Annie Proulx helped me figure out some structural issues (again, I need all the help I can get!). During the last phase of revision, I knew I needed to better shape the passage of time and the narrative arc; I remembered that Proulx’s long story “Brokeback Mountain” featured the most dramatic event in the first third—Jack and Ennis coupling so passionately and shockingly in the mountains—then, there’s the rest of the story, which spans two more decades. This early “main event” and time structure is similar to The Loved Ones. So I sat down with that story and literally mapped it out—the proportions of the sections, the velocity of the fast forwards, how much time passes in each section, etc. It helped me immensely in tightening and adjusting the shape of The Loved Ones.
You published your first novel, Long for This World, with a corporate publisher. What led to your decision to work with a micropress like Relegation Books for this novel?
The short answer is that my first publisher rejected the manuscript.
The longer answer is that working with a large corporate publisher wasn’t the best experience for me, personally. The machine-like bigness of it was ultimately demoralizing; and back in 2010 (it may not be so different now, I’m not sure), an unknown debut novelist like myself was not really invited to collaborate substantively on the publishing and publicity process. My editor was smart and kind, and I believed she cared about my book and advocated where she could, but the overall m.o. was for the publisher’s sales, marketing, and publicity mechanisms to kick in and for the author to sit tight and wring her hands and be grateful for anything at all that might happen. Then when nothing much happened, that was that. I’m a very DIY person, and I always want to know how things work, or why they don’t work; so this was particularly frustrating for me.

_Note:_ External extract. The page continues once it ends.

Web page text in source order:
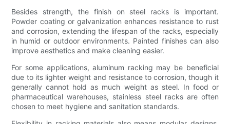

Thus I knew from the beginning—I talked with my agent about it at the outset—that a smaller, more personalized and collaborative publishing process would be a better fit for me and The Loved Ones. We were extremely lucky to find the truly perfect match in Relegation—via Emily St. John Mandel’s review at The Millions of Dallas Hudgens’s wonderful story collection, Wake Up, We’re Here. Dallas—the publisher of Relegation—had had similar experiences with a corporate publisher. He knew exactly what I feared and what I hoped for and has been exceptionally attentive and supportive as a result. He also understands that smart, nimble publicity is both extremely important for any book, and also the thing that gets most skimped on if you’re one among hundreds of books at a large house; so hiring the best publicist he knew, Lauren Cerand, was his first decision when he started Relegation. Also extremely lucky for me.
What’s your advice for debut authors like me?
My advice is somewhat contradictory: be savvy and pro-active, but also manage your expectations when release time comes. Educate yourself and ask questions when you have them, and pay attention to when to let go and trust the team around you. Remember that you only have one debut, and that you’re the only one who will care about it as a first priority. On the other hand, be generous and humble and a good literary citizen, because there are a lot of other wonderful and important books in the world to care about.
Holding all this together is not easy, but it’s important.